In the entries below, find the string "such" and return each line holding it.

⟨

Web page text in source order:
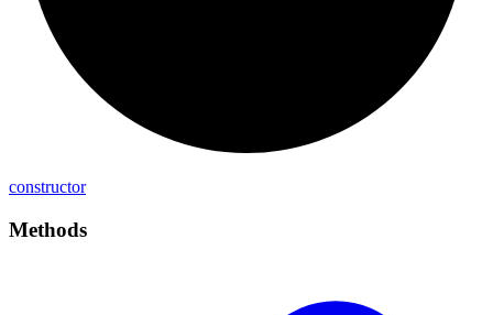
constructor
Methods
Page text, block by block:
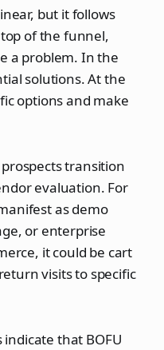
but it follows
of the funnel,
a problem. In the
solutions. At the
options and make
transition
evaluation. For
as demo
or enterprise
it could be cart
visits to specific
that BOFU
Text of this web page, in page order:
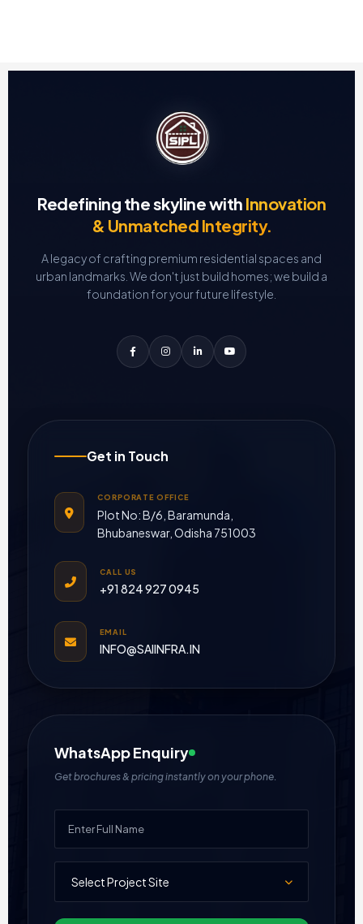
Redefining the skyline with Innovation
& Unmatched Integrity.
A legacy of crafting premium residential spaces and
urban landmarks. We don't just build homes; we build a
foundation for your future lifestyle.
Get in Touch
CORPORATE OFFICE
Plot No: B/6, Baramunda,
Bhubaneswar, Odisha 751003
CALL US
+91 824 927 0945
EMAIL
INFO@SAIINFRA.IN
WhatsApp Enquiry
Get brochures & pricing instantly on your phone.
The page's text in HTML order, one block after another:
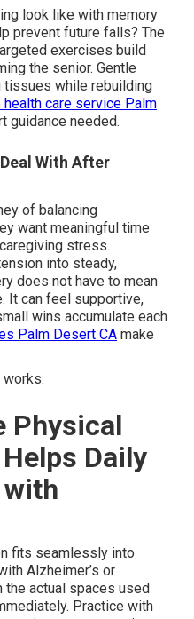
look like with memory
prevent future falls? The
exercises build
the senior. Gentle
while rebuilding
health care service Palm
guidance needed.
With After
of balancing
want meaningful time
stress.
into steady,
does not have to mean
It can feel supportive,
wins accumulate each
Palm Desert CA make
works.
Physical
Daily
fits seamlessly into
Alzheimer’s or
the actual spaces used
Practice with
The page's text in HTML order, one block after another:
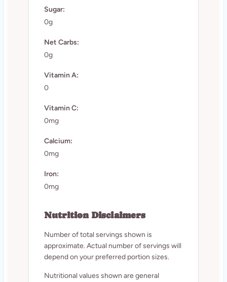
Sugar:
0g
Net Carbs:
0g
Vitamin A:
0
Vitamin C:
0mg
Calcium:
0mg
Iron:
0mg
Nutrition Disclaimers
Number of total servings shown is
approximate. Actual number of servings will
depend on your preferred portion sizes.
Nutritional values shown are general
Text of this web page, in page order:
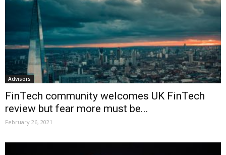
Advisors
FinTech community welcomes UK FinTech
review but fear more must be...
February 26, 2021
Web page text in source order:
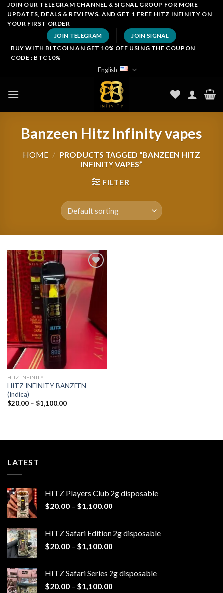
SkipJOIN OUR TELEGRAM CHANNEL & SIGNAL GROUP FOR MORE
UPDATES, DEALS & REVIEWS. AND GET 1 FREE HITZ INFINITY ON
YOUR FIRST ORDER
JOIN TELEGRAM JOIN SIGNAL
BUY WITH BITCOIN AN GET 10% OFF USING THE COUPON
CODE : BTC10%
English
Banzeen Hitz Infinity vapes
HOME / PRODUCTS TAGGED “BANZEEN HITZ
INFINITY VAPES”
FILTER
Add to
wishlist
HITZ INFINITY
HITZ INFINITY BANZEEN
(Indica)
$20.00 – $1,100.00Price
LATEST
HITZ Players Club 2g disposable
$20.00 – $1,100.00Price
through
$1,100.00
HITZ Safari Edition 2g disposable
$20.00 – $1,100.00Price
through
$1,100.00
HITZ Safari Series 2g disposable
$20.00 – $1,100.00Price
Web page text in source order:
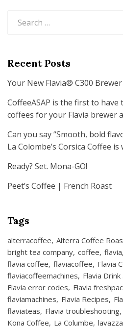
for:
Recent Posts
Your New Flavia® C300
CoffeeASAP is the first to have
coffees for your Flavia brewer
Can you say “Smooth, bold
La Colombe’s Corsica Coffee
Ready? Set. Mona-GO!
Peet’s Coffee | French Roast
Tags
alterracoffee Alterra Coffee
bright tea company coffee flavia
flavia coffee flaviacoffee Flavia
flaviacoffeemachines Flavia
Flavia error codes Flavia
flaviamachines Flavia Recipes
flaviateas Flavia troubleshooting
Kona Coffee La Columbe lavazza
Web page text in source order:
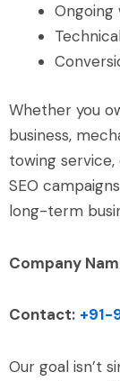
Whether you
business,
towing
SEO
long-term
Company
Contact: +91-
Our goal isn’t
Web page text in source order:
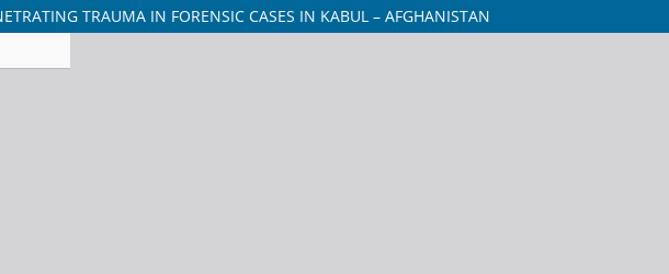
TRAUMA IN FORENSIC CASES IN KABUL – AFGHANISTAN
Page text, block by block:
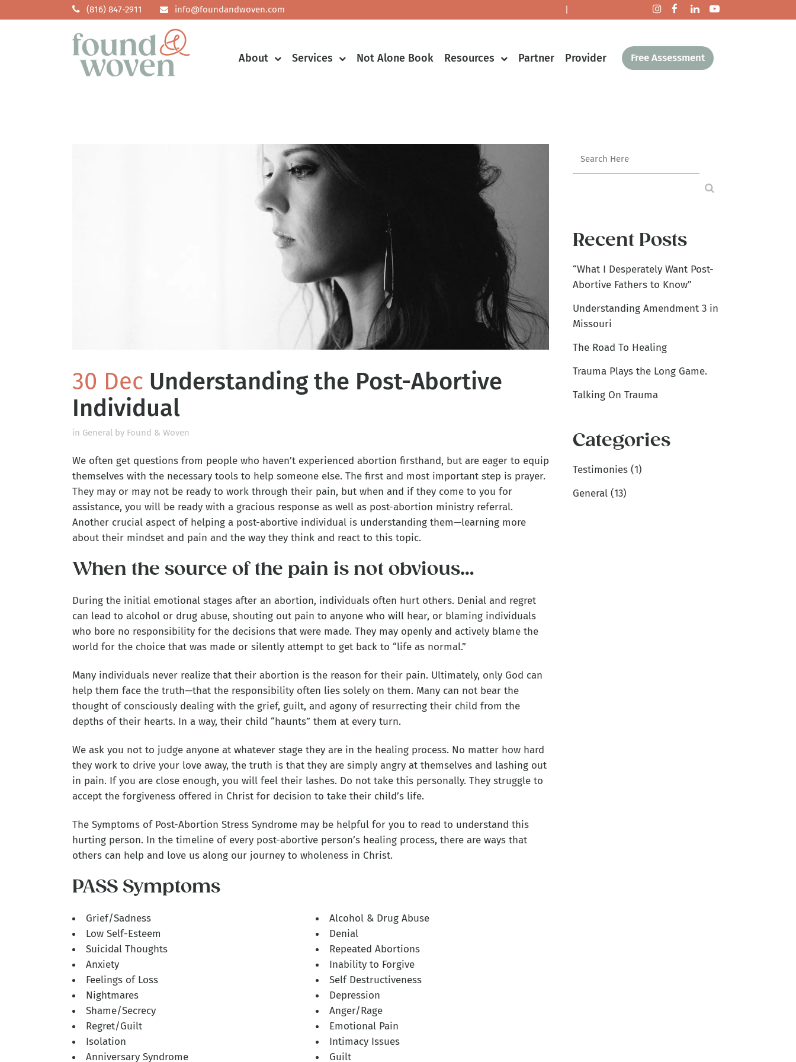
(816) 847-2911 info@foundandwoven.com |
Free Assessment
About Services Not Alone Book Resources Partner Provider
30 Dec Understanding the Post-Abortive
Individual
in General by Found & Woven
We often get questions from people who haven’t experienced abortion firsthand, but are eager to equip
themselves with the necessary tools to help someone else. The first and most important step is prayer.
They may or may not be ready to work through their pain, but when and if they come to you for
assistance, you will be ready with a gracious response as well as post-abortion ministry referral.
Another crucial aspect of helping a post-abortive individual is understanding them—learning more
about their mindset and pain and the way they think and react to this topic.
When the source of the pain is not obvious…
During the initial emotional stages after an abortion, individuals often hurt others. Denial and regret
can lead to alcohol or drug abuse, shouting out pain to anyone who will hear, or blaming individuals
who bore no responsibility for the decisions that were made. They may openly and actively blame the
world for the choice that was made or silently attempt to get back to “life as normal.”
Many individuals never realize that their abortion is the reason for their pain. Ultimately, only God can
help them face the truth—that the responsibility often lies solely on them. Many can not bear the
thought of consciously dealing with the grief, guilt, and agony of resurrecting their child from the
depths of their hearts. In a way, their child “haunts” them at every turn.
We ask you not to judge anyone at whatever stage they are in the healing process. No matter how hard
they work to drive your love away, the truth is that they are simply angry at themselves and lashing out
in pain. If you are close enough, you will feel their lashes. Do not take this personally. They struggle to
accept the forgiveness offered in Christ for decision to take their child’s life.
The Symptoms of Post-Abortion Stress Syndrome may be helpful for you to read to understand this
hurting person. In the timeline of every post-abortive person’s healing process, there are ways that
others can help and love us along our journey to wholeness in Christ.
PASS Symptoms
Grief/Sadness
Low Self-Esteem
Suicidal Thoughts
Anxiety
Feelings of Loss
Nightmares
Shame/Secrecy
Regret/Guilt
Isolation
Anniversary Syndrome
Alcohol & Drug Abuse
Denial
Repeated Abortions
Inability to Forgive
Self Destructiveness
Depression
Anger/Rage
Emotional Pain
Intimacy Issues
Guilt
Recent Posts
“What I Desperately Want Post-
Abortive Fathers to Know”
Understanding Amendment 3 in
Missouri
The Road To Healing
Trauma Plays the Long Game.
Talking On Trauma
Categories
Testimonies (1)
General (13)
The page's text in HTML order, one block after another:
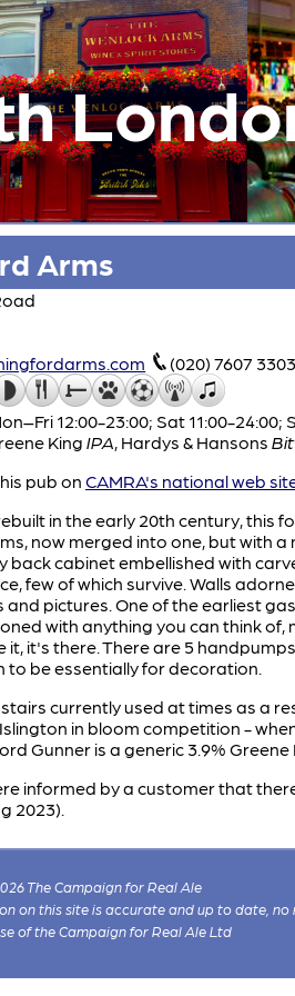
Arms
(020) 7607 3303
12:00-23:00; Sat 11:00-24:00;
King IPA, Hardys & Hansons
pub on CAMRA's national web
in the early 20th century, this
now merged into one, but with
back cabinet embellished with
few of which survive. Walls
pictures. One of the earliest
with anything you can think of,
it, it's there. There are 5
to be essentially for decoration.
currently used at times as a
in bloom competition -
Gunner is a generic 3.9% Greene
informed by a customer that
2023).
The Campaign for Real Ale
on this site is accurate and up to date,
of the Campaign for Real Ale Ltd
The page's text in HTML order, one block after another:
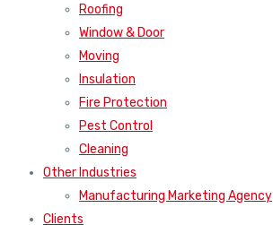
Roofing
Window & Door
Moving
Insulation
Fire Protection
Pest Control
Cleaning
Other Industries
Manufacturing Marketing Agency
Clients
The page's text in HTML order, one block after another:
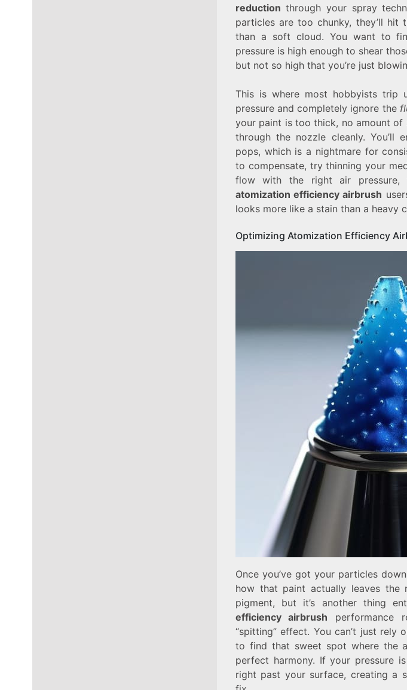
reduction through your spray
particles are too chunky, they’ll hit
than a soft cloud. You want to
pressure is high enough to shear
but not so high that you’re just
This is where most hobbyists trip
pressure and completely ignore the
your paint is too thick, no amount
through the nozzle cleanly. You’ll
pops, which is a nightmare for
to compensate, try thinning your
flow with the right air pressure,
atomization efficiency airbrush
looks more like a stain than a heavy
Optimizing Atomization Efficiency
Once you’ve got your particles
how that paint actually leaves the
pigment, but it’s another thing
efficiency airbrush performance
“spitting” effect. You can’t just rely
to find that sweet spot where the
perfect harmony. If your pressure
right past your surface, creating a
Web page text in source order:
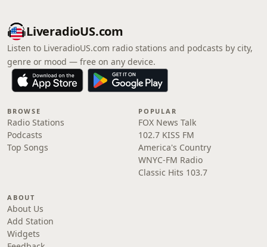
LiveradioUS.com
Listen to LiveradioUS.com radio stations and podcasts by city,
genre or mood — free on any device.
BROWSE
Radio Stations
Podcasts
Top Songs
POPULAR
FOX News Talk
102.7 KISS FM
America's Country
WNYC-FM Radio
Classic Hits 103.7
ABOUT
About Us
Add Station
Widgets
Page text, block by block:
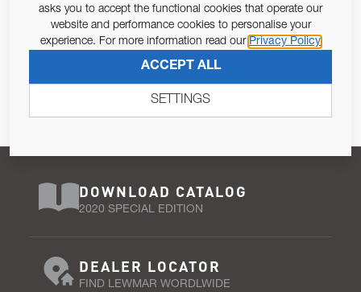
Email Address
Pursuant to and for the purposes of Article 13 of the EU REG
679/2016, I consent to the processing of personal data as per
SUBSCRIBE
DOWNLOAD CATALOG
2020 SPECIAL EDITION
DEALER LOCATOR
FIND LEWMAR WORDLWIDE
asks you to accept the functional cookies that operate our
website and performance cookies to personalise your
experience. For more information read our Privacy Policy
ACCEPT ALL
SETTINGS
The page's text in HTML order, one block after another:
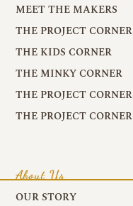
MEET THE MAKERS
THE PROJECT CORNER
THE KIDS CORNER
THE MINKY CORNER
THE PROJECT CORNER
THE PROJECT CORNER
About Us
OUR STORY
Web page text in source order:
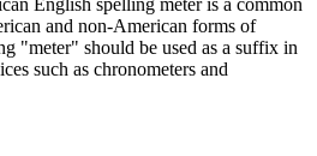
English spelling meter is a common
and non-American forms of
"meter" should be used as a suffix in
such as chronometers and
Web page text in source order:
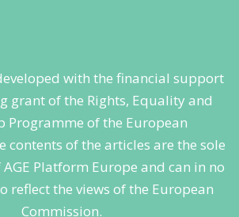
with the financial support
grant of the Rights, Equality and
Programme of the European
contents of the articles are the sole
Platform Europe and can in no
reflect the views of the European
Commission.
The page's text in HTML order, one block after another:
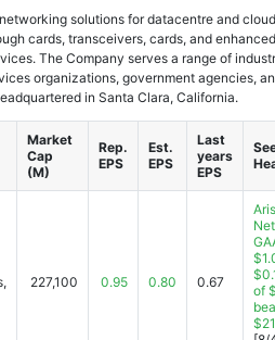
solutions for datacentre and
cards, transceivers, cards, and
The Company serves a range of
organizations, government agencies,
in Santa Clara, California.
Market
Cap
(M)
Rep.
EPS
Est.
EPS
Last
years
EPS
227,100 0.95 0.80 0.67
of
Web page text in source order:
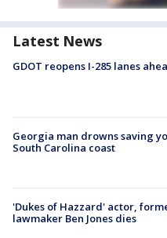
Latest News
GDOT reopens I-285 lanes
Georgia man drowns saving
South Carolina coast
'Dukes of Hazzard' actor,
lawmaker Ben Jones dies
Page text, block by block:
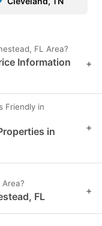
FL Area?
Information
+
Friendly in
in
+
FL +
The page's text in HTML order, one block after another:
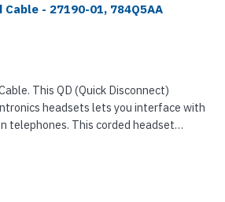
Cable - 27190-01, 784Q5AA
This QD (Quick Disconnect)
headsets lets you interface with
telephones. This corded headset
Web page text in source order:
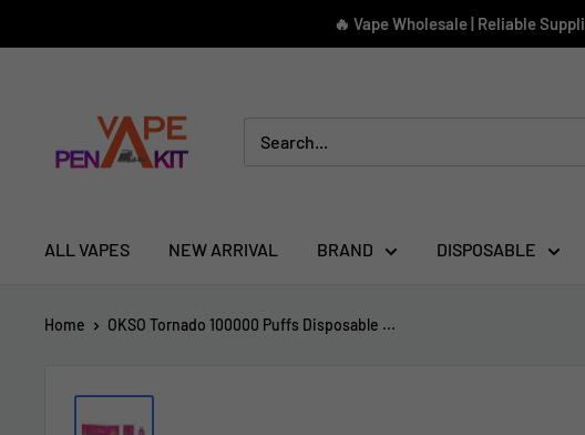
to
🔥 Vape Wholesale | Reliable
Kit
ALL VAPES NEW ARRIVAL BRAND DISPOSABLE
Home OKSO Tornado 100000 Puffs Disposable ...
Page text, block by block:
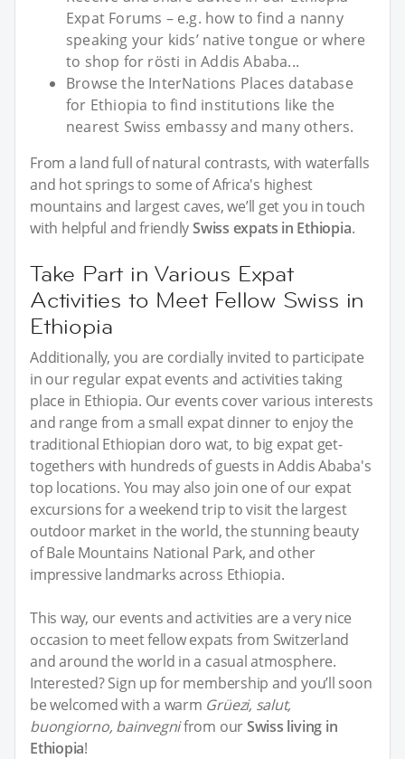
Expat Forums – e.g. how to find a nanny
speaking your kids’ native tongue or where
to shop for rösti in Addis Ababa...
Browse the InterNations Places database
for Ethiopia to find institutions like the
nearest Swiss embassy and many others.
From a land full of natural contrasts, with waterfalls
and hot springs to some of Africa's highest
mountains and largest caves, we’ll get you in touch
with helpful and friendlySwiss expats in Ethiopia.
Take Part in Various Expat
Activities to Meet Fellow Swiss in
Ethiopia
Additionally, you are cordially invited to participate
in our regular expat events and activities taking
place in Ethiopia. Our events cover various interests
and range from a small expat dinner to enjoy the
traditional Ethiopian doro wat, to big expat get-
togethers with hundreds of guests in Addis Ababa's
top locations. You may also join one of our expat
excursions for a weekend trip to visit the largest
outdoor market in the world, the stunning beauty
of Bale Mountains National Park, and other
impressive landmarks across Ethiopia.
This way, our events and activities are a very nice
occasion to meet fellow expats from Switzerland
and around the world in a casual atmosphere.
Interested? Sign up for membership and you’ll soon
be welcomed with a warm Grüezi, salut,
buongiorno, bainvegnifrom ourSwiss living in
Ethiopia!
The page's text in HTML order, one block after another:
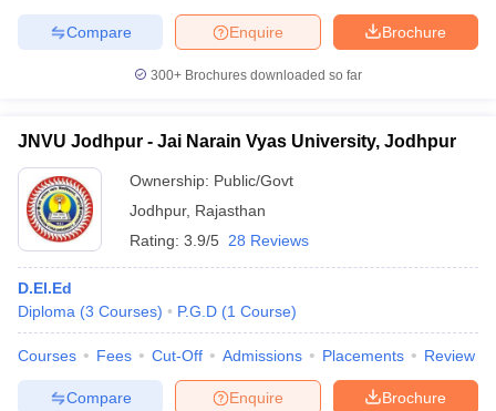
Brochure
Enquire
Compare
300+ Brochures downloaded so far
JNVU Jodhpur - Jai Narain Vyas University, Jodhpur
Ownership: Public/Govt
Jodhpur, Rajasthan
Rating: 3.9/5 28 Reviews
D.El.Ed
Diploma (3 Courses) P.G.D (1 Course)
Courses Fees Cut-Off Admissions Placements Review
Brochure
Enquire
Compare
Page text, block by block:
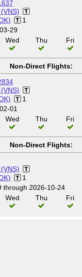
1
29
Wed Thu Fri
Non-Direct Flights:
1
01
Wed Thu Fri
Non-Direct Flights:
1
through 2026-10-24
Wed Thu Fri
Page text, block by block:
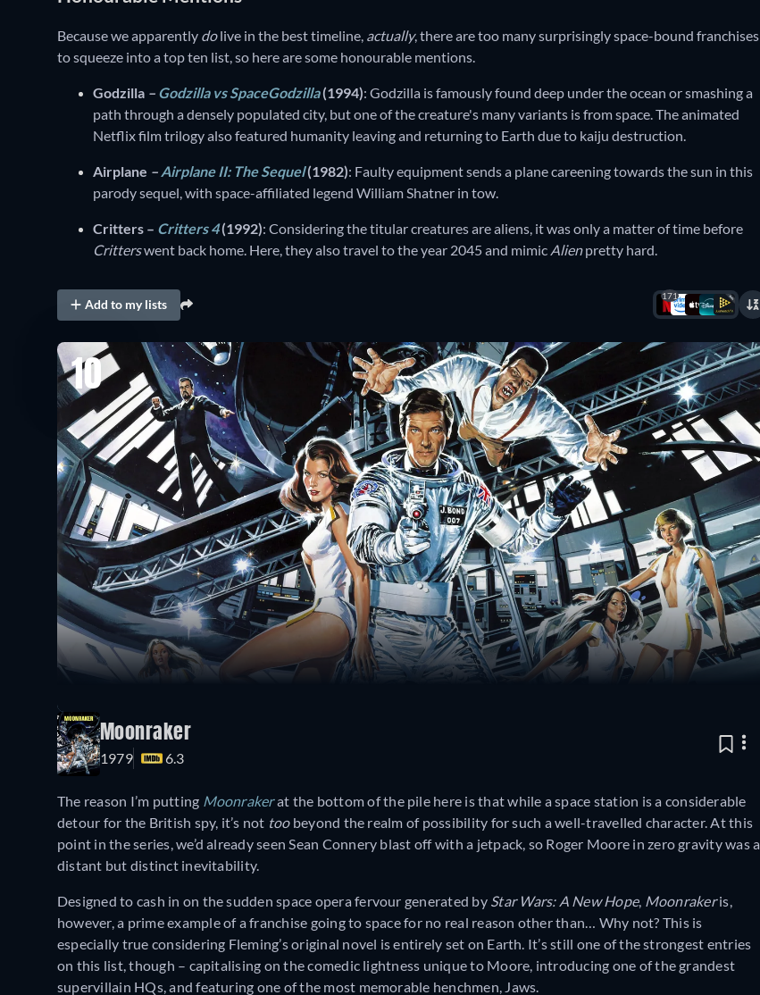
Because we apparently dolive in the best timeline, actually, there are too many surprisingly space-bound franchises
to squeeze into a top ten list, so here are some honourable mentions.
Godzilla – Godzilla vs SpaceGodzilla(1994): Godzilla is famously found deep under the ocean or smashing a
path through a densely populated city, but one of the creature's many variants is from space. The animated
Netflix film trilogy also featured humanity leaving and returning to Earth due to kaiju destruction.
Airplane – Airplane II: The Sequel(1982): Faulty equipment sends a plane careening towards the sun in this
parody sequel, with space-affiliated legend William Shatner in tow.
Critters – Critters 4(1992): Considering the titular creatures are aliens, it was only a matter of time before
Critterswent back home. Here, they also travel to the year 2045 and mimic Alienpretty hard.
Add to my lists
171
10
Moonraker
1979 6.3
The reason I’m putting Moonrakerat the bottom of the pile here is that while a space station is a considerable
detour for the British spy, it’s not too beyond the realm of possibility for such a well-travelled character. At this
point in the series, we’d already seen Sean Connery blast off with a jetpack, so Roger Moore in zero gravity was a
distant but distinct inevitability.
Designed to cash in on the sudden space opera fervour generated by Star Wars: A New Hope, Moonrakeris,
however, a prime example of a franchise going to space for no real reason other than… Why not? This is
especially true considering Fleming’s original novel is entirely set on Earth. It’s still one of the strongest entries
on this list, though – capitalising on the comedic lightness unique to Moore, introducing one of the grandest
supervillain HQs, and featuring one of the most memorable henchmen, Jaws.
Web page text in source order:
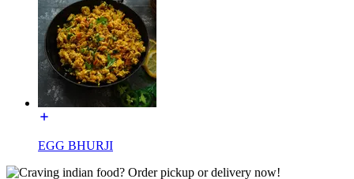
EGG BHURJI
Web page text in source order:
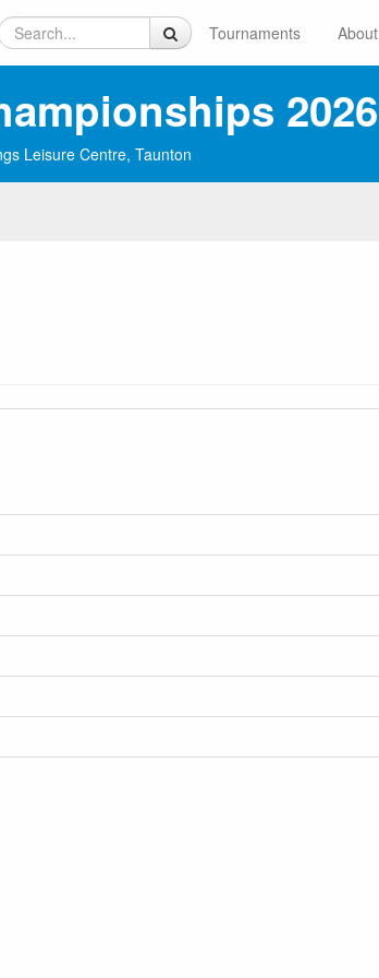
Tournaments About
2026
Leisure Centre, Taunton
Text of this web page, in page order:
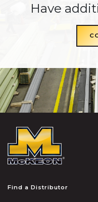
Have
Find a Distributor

⟩

• _RESULT FOR THIS EXERCISE_
such as chronometers and
detour for the British spy, it’s not too beyond the realm of possibility for such a well-travelled character. At this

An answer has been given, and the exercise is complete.